Getting Your Network Ready for BYOD

Network managers will need to add policies to their networks to gain control in bring-your-own-device environments. Here, we recommend a path from gradually allowing to fully supporting personally owned devices on the network.

Key Challenges

• Many IT departments have little to no control over personally owned devices in today's environment.
• The solutions that can control and secure personally owned devices (for example, mobile device management [MDM]) are still maturing.
• Many networks don't have the capability to enforce different access zones for personally owned and corporate-owned devices.

Recommendations

• Most organization should begin with a "Contain" strategy, in which personally owned devices are granted limited access to the network and to a subset of corporate applications.
• If the organization is able to gain an acceptable level of control over personally owned devices, it can migrate to an "Embrace" strategy, where these devices are granted full access to the network and to corporate applications.

Introduction

Many organizations recognize that they need to quickly evolve their support for bring your own device (BYOD) programs. A poll (see Note 1) taken during a Gartner webinar reflects this urgency. One of the questions in the poll asked:

How would you characterize your organization's position on BYOD adoption?
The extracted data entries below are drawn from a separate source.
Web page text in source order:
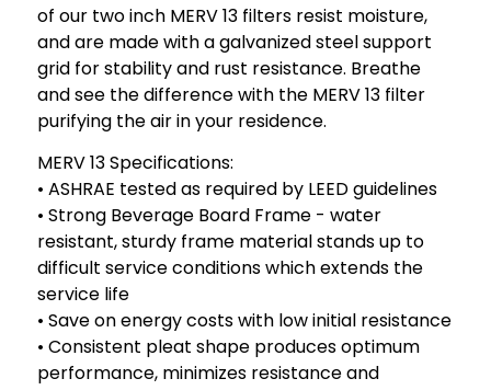
of our two inch MERV 13 filters resist moisture,
and are made with a galvanized steel support
grid for stability and rust resistance. Breathe
and see the difference with the MERV 13 filter
purifying the air in your residence.
MERV 13 Specifications:
• ASHRAE tested as required by LEED guidelines
• Strong Beverage Board Frame - water
resistant, sturdy frame material stands up to
difficult service conditions which extends the
service life
• Save on energy costs with low initial resistance
• Consistent pleat shape produces optimum
performance, minimizes resistance and
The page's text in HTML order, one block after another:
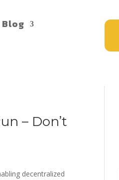
Blog
– Don’t
decentralized
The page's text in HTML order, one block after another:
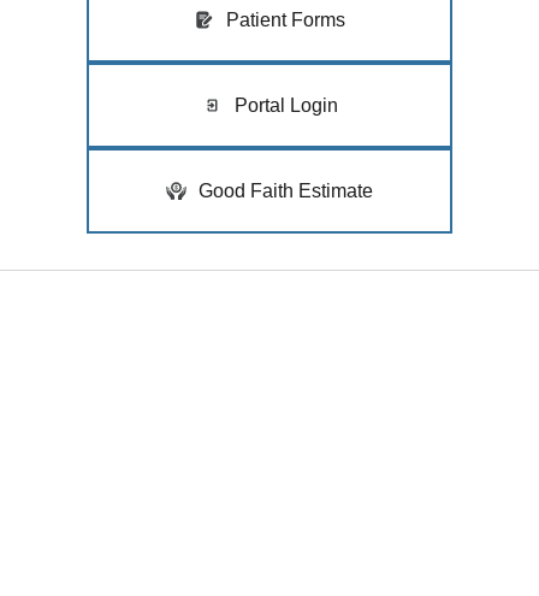
Patient Forms
Portal Login
Good Faith Estimate
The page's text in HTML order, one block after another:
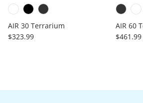
AIR 30 Terrarium
Regular price
$323.99
AIR 60
Regular
$461.99
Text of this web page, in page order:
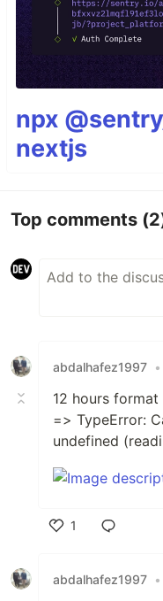
npx
nextjs
Top comments
abdalhafez1997 •
12 hours
=> TypeError:
undefined
1
abdalhafez1997 •
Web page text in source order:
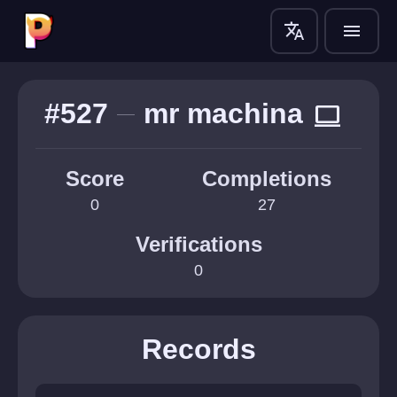
translate menu
#527 mr machina computer
Score
0
Completions
27
Verifications
0
Records
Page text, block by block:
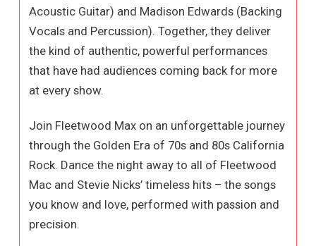
Acoustic Guitar) and Madison Edwards (Backing
Vocals and Percussion). Together, they deliver
the kind of authentic, powerful performances
that have had audiences coming back for more
at every show.
Join Fleetwood Max on an unforgettable journey
through the Golden Era of 70s and 80s California
Rock. Dance the night away to all of Fleetwood
Mac and Stevie Nicks’ timeless hits – the songs
you know and love, performed with passion and
precision.
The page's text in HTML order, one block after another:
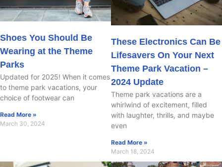
Shoes You Should Be
Wearing at the Theme
Parks
Updated for 2025! When it comes
to theme park vacations, your
choice of footwear can
Read More »
March 30, 2024
These Electronics Can Be
Lifesavers On Your Next
Theme Park Vacation –
2024 Update
Theme park vacations are a
whirlwind of excitement, filled
with laughter, thrills, and maybe
even
Read More »
March 18, 2024
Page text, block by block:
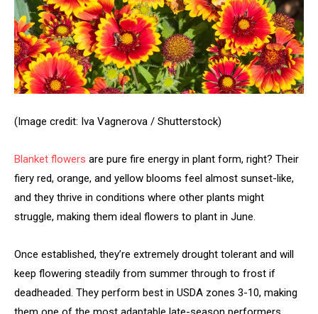
(Image credit: Iva Vagnerova / Shutterstock)
Blanket flowers are pure fire energy in plant form, right? Their
fiery red, orange, and yellow blooms feel almost sunset-like,
and they thrive in conditions where other plants might
struggle, making them ideal flowers to plant in June.
Once established, they’re extremely drought tolerant and will
keep flowering steadily from summer through to frost if
deadheaded. They perform best in USDA zones 3-10, making
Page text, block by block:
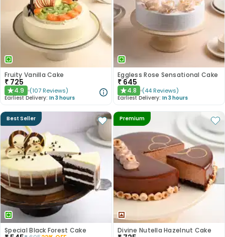
Fruity Vanilla Cake
₹ 725
★4.9 (107 Reviews)
Earliest Delivery: In 3 hours
Eggless Rose Sensational Cake
₹ 645
★4.8 (44 Reviews)
Earliest Delivery: In 3 hours
Best Seller
Special Black Forest Cake
Premium
Divine Nutella Hazelnut Cake
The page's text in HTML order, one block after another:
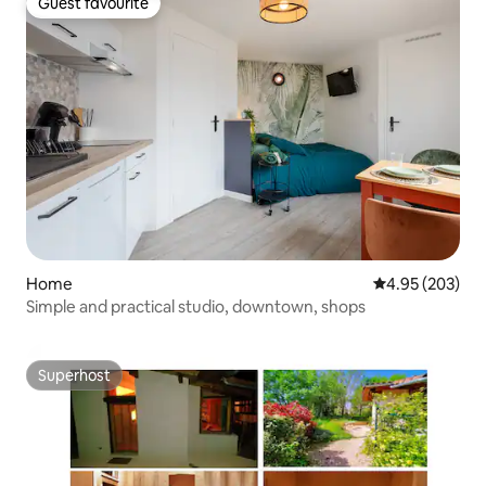
Guest favourite
Home 4.95 out of 5
4.95 (203)
Simple and practical studio, downtown, shops
Superhost
Superhost
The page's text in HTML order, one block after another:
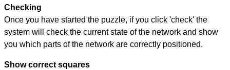
Checking
Once you have started the puzzle, if you click 'check' the
system will check the current state of the network and show
you which parts of the network are correctly positioned.
Show correct squares
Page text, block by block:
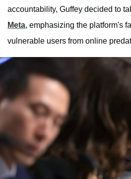
accountability, Guffey decided to
Meta, emphasizing the platform's
vulnerable users from online
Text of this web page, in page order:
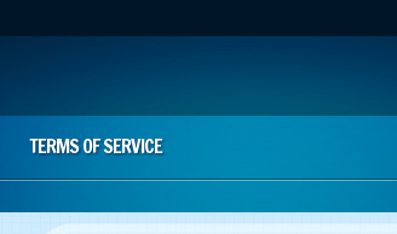
TERMS OF SERVICE
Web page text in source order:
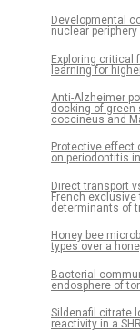
Developmental
nuclear periphery
Exploring critical
learning for
Anti-Alzheimer
docking of
coccineus and
Protective effect
on periodontitis
Direct transport
French
determinants of
Honey bee
types over a
Bacterial
endosphere of
Sildenafil citrate
reactivity in a
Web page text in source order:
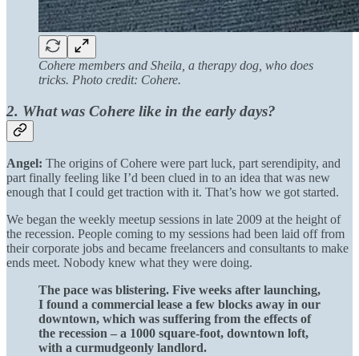
Cohere members and Sheila, a therapy dog, who does
tricks. Photo credit: Cohere.
2. What was Cohere like in the early days?
Angel: The origins of Cohere were part luck, part serendipity, and
part finally feeling like I’d been clued in to an idea that was new
enough that I could get traction with it. That’s how we got started.
We began the weekly meetup sessions in late 2009 at the height of
the recession. People coming to my sessions had been laid off from
their corporate jobs and became freelancers and consultants to make
ends meet. Nobody knew what they were doing.
The pace was blistering. Five weeks after launching,
I found a commercial lease a few blocks away in our
downtown, which was suffering from the effects of
the recession – a 1000 square-foot, downtown loft,
with a curmudgeonly landlord.
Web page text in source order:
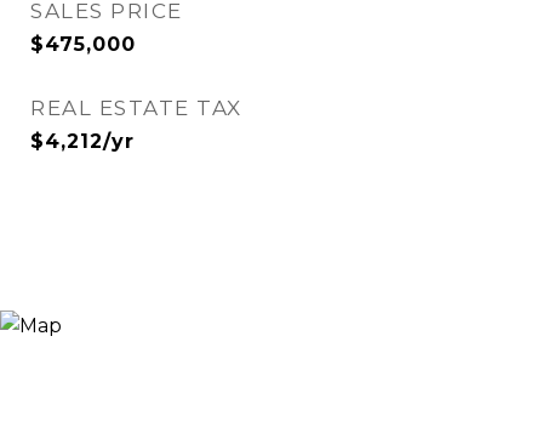
SALES PRICE
$475,000
REAL ESTATE TAX
$4,212/yr
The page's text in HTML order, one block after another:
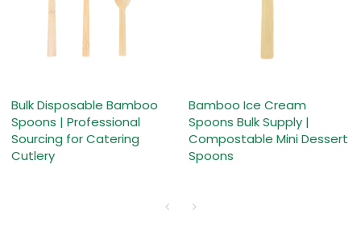
Bulk Disposable Bamboo
Spoons | Professional
Sourcing for Catering
Cutlery
Bamboo Ice Cream
Spoons Bulk Supply |
Compostable Mini Dessert
Spoons
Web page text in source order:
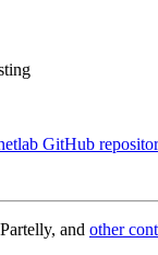
GitHub
and other

Attendees were asked to respond in the context of Gartner's framework for consumerization (see Figure 1, Note 1 and "Optimal Security Approaches for the Secure Use of Consumer IT," note: this research is provided for historical perspective; portions of this document may not reflect current conditions). The webinar highlighted how the framework would apply in a BYOD environment and asked participants to select one of these answers:

• Contain = Permit some users to use some personally owned devices
• Embrace = Permit all users to use some personally owned devices
• Block = Prohibit all personally owned devices in the workplace
• Disregard = Ignore the issue; do not establish any BYOD policies

Figure 1

Mapping Security Responses to Risk and Business Value

Source: Gartner (September 2012)

Table 1. Results of BYOD Webinar Survey

	Today	In Three Years
Contain	46.7%	35.7%
Embrace	30.5%	61.2%
Block	15.2%	3.0%
Disregard	7.6%	0.0%

Source: Gartner (September 2012)

The polling results (see Note 3) reflect that, today, many organizations (46.7%) favor a Contain approach for BYOD. However, in three years' time, a clear majority (61.2%) would favor the Embrace approach. Network managers must enable this shift in their organizations by preparing their networks to securely support the widespread use of personally owned devices. Here, we provide sample policies and suggested network access levels for a Contain environment as well as an Embrace environment. Then, we provide recommendations for migrating from a Contain to an Embrace scenario.

Analysis

Contain

Here, we present Gartner's recommendations for enabling an environment where some employees can use some personally owned devices.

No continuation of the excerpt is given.